## Problem details
Below are records; copy exactly the line containing "Title (Briefly Describe" and every line after it, through the last.

(Data items)

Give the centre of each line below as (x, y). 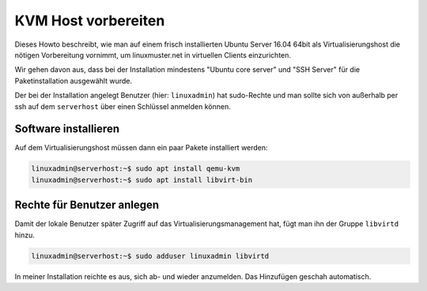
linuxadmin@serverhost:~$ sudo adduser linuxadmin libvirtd (150, 256)
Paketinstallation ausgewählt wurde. (73, 81)
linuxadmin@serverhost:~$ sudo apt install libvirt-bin (142, 180)
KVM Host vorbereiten (90, 21)
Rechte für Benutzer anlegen (87, 205)
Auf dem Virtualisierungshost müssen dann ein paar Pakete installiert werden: (141, 148)
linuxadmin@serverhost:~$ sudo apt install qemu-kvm (136, 169)
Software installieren (67, 129)
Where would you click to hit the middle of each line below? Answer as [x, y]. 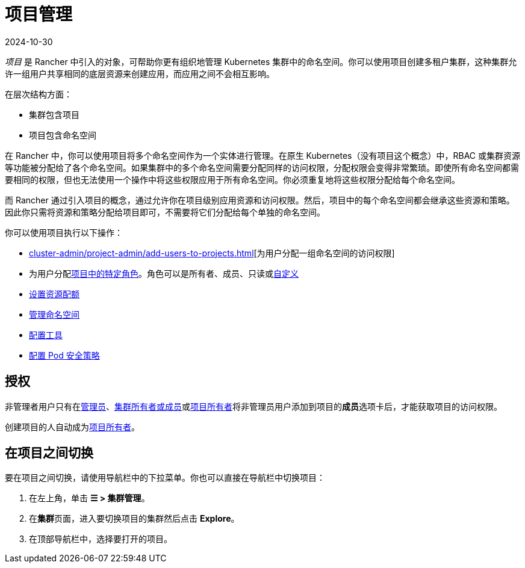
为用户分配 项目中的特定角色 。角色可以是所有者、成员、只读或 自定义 [164, 273]
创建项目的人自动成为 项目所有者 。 [72, 427]
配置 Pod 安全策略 [64, 355]
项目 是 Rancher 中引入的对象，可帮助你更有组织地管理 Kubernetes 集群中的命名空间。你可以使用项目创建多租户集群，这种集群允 [261, 61]
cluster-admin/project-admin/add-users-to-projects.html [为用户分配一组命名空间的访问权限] [212, 253]
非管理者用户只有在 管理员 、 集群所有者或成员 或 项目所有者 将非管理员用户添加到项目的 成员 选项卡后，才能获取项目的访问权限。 [253, 406]
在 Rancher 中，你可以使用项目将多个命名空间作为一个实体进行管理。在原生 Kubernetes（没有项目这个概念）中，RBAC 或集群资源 [262, 155]
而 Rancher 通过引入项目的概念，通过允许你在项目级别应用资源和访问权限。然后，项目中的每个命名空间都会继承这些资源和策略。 [260, 200]
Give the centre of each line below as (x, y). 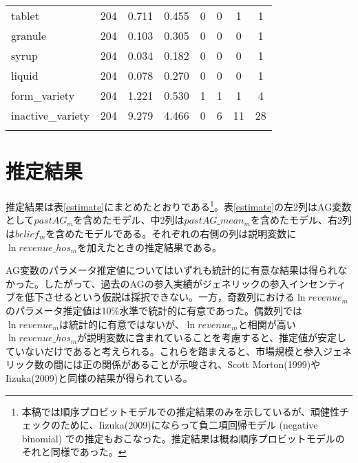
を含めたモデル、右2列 (301, 220)
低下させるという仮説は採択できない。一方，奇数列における (159, 297)
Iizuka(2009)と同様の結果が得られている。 (99, 377)
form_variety (43, 95)
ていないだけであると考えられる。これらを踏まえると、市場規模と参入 (164, 351)
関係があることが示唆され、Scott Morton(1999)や (211, 364)
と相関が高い (267, 324)
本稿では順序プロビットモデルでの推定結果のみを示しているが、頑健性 (181, 411)
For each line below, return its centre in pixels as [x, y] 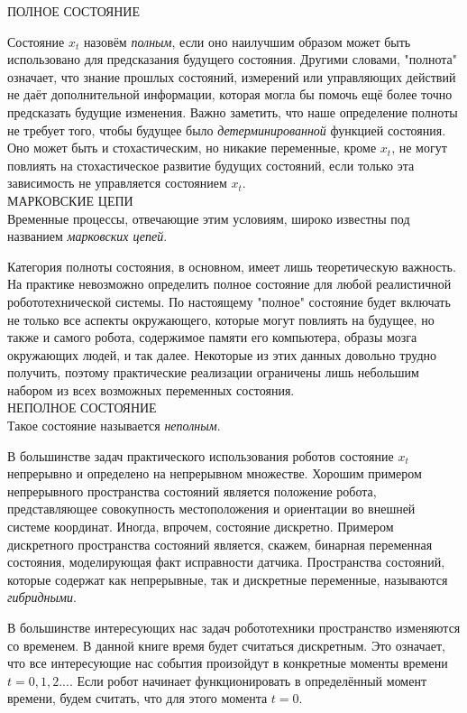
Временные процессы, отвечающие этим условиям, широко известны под [209, 218]
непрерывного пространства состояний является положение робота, [192, 491]
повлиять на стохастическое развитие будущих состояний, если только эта [211, 165]
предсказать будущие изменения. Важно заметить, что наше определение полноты [233, 111]
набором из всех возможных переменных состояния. [151, 389]
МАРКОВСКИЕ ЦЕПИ [70, 200]
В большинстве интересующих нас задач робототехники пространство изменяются [234, 627]
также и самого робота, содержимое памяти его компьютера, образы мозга [212, 337]
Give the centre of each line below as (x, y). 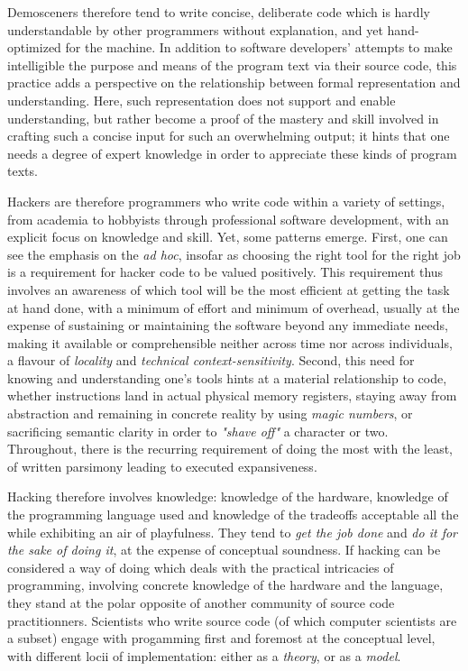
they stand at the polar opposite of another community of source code (201, 602)
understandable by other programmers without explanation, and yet (195, 29)
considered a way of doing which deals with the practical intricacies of (201, 567)
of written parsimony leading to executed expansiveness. (162, 466)
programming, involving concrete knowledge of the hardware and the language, (225, 585)
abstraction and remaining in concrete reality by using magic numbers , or (210, 414)
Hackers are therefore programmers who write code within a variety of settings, (226, 201)
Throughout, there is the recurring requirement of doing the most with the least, (230, 449)
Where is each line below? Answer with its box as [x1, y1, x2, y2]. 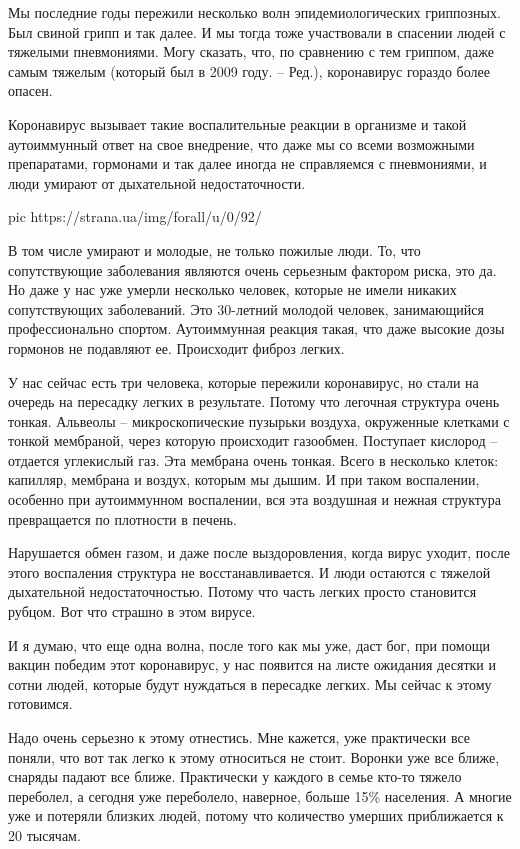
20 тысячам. [8, 824, 81, 845]
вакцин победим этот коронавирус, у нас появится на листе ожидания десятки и [8, 654, 497, 675]
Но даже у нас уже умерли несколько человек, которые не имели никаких [8, 279, 457, 300]
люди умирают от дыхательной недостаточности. [8, 172, 306, 193]
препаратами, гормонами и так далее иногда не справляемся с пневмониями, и [8, 153, 487, 174]
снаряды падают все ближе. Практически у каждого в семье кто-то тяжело [8, 766, 462, 787]
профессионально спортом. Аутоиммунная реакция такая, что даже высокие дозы [8, 318, 505, 339]
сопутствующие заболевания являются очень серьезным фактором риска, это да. [8, 259, 497, 280]
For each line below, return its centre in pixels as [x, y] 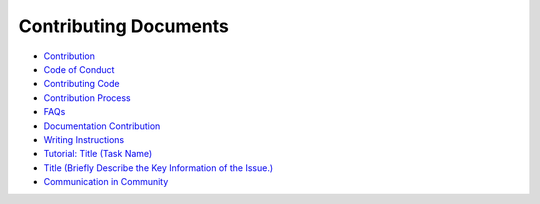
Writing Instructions [84, 139]
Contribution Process [87, 97]
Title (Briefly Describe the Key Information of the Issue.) [158, 167]
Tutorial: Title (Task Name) [98, 154]
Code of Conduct [79, 69]
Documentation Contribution [102, 126]
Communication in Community [106, 182]
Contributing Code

## The completed task
Title (Briefly Describe the Key Information of the Issue.) [158, 167]
Tutorial: Title (Task Name) [98, 154]
Code of Conduct [79, 69]
Documentation Contribution [102, 126]
Communication in Community [106, 182]
Contributing Code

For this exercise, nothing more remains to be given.